1.2 A discrete random variable: How many yellow candies in my bag?
If we draw two random samples from the same population, we will likely obtain different samples.
This means that two random samples from a population do not need to be identical.
Random sample by chance selecting a part of the population to sample
1.2.1 Statistical inference: Making the most of your data
Sample statistic is a value describing a characteristic of a sample, it is also called a random variable
because the number varies depending on the sample and is random because the score depends on
chance.
The sampling space refers to all possible outcomes for the sample statistic. So, if a bag contains 10
candies, and we want to know how many candies are yellow, the sampling space includes 1, 2,3, 4,
5, 6, 7,8, 9,10-the bag can contain these numbers of yellow candy.
1.2.2 Sampling Distribution
If we draw many random samples from a population and put the frequencies of the sample statistics
into a chart, we obtain a distribution of the outcome scores of many samples, called a sampling
distribution. The sampling distribution represents an infinite number of samples.
In a graph you find…
Sampling space for the sample statistic by looking at the horizontal axis.
The vertical axis shows the number of samples that have been drawn with a particular
sample statistic.
1.2.3 Probability and Probability Distribution
Sampling distributions contain absolute frequencies. If we change these frequencies into
proportions, we obtain a probability distribution of the sample statistic, which contains a sample
space with a probability between 0 and 1 for each outcome of the sample statistic.
How to tell if it is a probability distribution?
looking at the vertical axis: probabilities (between 0 and 1) instead of frequencies
If only a limited number of outcomes are possible we refer to the probability distribution as a
discrete probability distribution.
Continuous probability distribution A sampling space with a probability (between 0 and 1) for
each outcome of the sample statistic.
What does the probability distribution tell us?
The outcomes we can expect
The probability that a particular outcome may occur
1.2.4 Expected value or Expectation
If in the sampling distribution, the curve peaks at 2, we can expect to find two yellow candies in our
bag. In other words, we expect the proportion of yellow candy in the sample to equal the population
proportion.
, The mean of the sampling distribution equates to the expected
value of the sample statistic. The expected value refers to the mean of the
sampling distribution of a random variable. So, if the mean of the sampling
distribution is 2, we expect to obtain two yellow candies from our bag.

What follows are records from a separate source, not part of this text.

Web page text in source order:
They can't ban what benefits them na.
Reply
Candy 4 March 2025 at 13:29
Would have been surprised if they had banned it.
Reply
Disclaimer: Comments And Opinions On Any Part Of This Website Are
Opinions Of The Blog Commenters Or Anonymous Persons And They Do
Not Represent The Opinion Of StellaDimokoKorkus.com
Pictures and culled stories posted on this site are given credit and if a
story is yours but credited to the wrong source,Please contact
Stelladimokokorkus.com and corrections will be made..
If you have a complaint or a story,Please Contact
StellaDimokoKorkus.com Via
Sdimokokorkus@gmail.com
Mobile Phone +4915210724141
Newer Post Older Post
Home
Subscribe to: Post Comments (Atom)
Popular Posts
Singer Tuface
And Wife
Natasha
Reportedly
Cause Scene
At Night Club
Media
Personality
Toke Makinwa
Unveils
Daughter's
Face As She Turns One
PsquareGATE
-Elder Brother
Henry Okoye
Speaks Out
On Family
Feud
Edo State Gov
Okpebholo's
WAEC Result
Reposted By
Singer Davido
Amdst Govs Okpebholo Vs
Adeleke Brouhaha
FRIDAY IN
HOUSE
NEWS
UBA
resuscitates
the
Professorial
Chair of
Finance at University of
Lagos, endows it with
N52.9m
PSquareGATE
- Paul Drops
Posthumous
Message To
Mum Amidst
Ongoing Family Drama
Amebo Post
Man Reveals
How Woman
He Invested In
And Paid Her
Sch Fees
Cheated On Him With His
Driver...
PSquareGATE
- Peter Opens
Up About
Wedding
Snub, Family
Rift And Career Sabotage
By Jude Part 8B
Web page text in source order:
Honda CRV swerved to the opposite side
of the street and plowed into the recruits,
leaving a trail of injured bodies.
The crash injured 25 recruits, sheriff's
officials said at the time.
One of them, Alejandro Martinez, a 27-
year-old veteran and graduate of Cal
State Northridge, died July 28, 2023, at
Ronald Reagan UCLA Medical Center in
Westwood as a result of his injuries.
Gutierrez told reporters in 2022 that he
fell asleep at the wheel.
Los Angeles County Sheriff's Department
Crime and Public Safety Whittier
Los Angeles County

The mean of the sampling distribution is equal to the population proportion. The mean of the
sampling distribution (the expected value) = the population value. Only the case is the sample
statistic is an unbiased estimator of the population value.
1.2.5 Unbiased Estimator
Most sample statistics are considered unbiased estimators of the population statistic (parameter).
Keep in mind that we look at the proportion of yellow candy in our sample, not number: if we have
two yellow candies in our bag,we look at the proportion of yellow candy in the sample-in this case,
2/10, so .2-and refer to this proportion as an unbiased estimator of the population proportion.

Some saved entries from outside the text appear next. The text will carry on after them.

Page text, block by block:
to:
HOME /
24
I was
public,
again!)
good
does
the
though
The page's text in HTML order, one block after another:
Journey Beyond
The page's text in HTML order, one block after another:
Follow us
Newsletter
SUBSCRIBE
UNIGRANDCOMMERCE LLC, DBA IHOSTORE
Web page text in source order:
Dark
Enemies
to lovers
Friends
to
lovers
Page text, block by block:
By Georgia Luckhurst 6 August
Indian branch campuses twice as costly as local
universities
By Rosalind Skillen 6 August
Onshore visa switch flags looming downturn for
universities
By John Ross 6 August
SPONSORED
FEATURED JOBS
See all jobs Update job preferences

1.2.6 Representative Sample
The sample is usually not completely representative since it is random and depends on chance. We
can expect the random sample to be representative of the population, so we say that the sample is
in principle representative of the population.
1.3.1 Continuous Variable
Weight is a continuous variable, meaning the variable does not have absolute frequencies.
1.3.2 Continuous sample statistic
For a continuous sample statistic, many things are the same as they were for a discrete sample
statistic, such as candy colour: average weight of all candy in the population = to the average weight
of the population, which is the average weight we expect in our sample (the expected value).
1.3.3 probability density
Probability density a means of getting the probability that a continuous random variable (like a
sample statistic) falls within a particular range
If there is a label to the vertical axis of a continuous probability distribution it is probability
density
But what if we want to know what the probability of obtaining a sample with a particular average
candy weight?
Look at a range of values. Average weight of 2.8 gram, we can set a different standard that examines
a range of values: the probability of obtaining a bag that has at least 2.8 gram or at most 2.8 gram.
1.3.4 p values
To display this type of probability in a sampling distribution, we have to look at the area between the
horizontal axis and the curve. The area beneath this curve is called the probability density function.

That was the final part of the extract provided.